What is RAG?
RAG stands for Retrieval Augmented Generation. It's a technique that combines two things: a search system that finds relevant content, and a language model that generates answers from that content.
Instead of asking an AI to answer from its training data, RAG makes the AI answer from a specific set of documents you provide. Think of it as giving the AI a closed-book exam with only your notes allowed.
Step 1 — You upload a document
When you upload a PDF, paste text, or add a URL, Kognix reads the full content and breaks it into overlapping chunks of roughly 500 words each, with 50 words of overlap between chunks so context isn't lost at boundaries.
Step 2 — We convert chunks to embeddings
Each chunk is passed through an embedding model (we use OpenAI's text-embedding-3-small) which converts the text into a list of numbers — a vector — that represents the semantic meaning of that chunk. Similar chunks produce similar vectors.
These vectors are stored in Pinecone, a vector database, under your personal namespace so your documents never mix with another user's.
Step 3 — You ask a question
When you type a question, Kognix converts your question into an embedding using the same model. It then searches Pinecone for the 5 chunks whose vectors are most similar to your question's vector.

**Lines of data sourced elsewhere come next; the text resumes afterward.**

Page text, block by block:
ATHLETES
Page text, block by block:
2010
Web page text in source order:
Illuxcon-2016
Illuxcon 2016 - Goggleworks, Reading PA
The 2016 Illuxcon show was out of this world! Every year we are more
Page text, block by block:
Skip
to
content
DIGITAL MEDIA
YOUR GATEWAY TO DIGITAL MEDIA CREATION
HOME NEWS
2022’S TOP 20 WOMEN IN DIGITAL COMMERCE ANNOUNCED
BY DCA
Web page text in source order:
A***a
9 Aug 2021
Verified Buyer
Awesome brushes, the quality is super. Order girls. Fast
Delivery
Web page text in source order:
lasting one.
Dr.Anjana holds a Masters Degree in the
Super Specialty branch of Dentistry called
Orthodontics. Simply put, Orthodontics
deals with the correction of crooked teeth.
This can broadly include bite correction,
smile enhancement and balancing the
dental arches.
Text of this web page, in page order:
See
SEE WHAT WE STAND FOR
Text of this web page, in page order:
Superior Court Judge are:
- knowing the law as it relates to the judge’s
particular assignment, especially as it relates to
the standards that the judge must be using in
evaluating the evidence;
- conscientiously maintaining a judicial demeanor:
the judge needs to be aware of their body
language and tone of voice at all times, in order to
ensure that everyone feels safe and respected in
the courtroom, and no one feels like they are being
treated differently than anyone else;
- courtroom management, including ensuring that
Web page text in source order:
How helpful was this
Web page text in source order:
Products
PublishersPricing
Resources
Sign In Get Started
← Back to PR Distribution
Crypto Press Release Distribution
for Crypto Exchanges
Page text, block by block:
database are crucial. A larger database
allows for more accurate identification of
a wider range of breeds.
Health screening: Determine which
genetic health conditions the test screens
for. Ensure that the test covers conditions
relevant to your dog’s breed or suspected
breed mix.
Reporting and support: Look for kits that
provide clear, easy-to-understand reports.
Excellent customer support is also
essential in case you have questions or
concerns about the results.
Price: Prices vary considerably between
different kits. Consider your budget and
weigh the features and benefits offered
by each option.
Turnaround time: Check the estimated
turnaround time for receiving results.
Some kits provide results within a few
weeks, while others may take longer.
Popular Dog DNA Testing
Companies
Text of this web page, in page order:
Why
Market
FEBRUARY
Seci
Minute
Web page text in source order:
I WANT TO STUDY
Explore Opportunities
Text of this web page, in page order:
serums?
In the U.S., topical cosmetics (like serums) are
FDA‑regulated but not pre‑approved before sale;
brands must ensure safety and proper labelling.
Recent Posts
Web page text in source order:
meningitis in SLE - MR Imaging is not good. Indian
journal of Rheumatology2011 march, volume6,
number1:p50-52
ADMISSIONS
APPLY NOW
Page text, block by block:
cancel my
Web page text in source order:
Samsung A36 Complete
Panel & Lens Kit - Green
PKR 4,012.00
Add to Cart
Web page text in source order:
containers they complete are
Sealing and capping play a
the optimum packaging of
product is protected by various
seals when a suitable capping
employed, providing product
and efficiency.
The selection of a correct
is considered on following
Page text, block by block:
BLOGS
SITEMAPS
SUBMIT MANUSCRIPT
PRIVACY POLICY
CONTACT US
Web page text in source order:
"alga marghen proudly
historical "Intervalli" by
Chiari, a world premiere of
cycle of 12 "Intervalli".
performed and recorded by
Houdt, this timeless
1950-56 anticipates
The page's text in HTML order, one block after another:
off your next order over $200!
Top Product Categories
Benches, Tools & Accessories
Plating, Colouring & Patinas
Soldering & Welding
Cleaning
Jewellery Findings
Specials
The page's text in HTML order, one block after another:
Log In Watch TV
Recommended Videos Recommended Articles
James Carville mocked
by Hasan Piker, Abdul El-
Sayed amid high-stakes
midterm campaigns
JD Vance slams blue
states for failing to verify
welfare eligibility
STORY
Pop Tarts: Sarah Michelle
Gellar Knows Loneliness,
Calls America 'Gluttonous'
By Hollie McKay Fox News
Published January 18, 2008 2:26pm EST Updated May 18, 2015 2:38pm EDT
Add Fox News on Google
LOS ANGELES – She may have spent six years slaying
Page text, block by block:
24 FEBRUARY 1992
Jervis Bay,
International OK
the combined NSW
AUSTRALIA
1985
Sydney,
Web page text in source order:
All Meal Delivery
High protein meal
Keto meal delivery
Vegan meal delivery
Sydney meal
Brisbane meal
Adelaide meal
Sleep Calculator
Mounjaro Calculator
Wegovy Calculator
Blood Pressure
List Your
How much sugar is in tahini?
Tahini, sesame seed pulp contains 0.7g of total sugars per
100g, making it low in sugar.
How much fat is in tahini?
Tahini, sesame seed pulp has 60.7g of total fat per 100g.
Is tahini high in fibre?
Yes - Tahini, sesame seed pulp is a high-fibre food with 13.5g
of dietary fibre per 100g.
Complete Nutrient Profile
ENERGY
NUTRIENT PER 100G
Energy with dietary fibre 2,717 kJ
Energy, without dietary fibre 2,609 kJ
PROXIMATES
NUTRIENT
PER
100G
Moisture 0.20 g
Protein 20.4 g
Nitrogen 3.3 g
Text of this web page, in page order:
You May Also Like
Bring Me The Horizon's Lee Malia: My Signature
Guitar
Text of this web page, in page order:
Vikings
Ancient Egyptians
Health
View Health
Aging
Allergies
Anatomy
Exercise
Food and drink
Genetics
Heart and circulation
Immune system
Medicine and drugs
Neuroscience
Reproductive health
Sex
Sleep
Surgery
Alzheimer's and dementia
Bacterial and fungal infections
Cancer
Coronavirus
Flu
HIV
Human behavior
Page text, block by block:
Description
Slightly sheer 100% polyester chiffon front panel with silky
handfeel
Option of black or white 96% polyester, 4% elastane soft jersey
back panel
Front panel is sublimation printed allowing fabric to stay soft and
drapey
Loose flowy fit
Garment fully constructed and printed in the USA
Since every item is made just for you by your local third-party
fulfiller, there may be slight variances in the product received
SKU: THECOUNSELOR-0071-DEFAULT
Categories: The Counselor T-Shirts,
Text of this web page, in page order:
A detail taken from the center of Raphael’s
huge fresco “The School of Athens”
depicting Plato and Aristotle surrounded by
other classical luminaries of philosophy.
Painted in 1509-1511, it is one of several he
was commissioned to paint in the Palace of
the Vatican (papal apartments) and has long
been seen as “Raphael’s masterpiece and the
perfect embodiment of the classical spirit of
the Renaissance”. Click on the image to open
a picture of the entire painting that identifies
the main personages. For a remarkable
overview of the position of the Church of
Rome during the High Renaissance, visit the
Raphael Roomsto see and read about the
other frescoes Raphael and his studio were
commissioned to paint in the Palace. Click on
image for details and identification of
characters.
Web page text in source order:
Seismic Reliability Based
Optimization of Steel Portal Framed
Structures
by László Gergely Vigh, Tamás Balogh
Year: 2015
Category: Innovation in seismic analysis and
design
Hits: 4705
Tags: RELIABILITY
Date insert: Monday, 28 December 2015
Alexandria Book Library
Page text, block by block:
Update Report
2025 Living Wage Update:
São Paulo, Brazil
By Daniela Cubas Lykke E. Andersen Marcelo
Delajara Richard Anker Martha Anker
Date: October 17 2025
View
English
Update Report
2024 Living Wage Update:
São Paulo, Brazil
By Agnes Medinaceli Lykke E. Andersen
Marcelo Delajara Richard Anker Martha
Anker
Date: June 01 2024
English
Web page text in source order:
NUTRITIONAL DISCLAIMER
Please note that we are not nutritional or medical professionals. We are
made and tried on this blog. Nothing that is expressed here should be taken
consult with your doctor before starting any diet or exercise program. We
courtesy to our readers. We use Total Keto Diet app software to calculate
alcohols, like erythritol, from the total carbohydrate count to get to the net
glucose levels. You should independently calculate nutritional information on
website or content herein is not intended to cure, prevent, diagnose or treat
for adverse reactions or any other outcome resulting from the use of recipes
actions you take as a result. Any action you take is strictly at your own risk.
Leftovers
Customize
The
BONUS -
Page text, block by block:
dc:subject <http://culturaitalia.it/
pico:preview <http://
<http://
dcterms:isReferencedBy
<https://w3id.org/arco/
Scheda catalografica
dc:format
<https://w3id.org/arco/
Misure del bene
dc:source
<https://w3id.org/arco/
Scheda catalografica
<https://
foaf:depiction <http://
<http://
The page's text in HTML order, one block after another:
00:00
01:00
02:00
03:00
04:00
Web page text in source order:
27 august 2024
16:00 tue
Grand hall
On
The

This is called cosine similarity search — it finds chunks that are semantically similar to your question, not just keyword-matching.
Step 4 — Claude answers from your chunks
The top 5 retrieved chunks are injected into a structured prompt sent to Claude. The prompt instructs Claude to answer only from the provided context and to cite which chunk each part of the answer came from.
Claude then streams the answer back token by token — which is why you see it appear word by word in real time.
The entire pipeline — upload to answer — takes under 3 seconds for most documents. Embedding runs in parallel with chunking to minimize latency.
Why this matters for accuracy
Because Claude only sees your chunks, it cannot hallucinate from training data. If the answer isn't in your documents, Claude will say so. The citation trail means every answer is verifiable — you can check the exact passage it came from.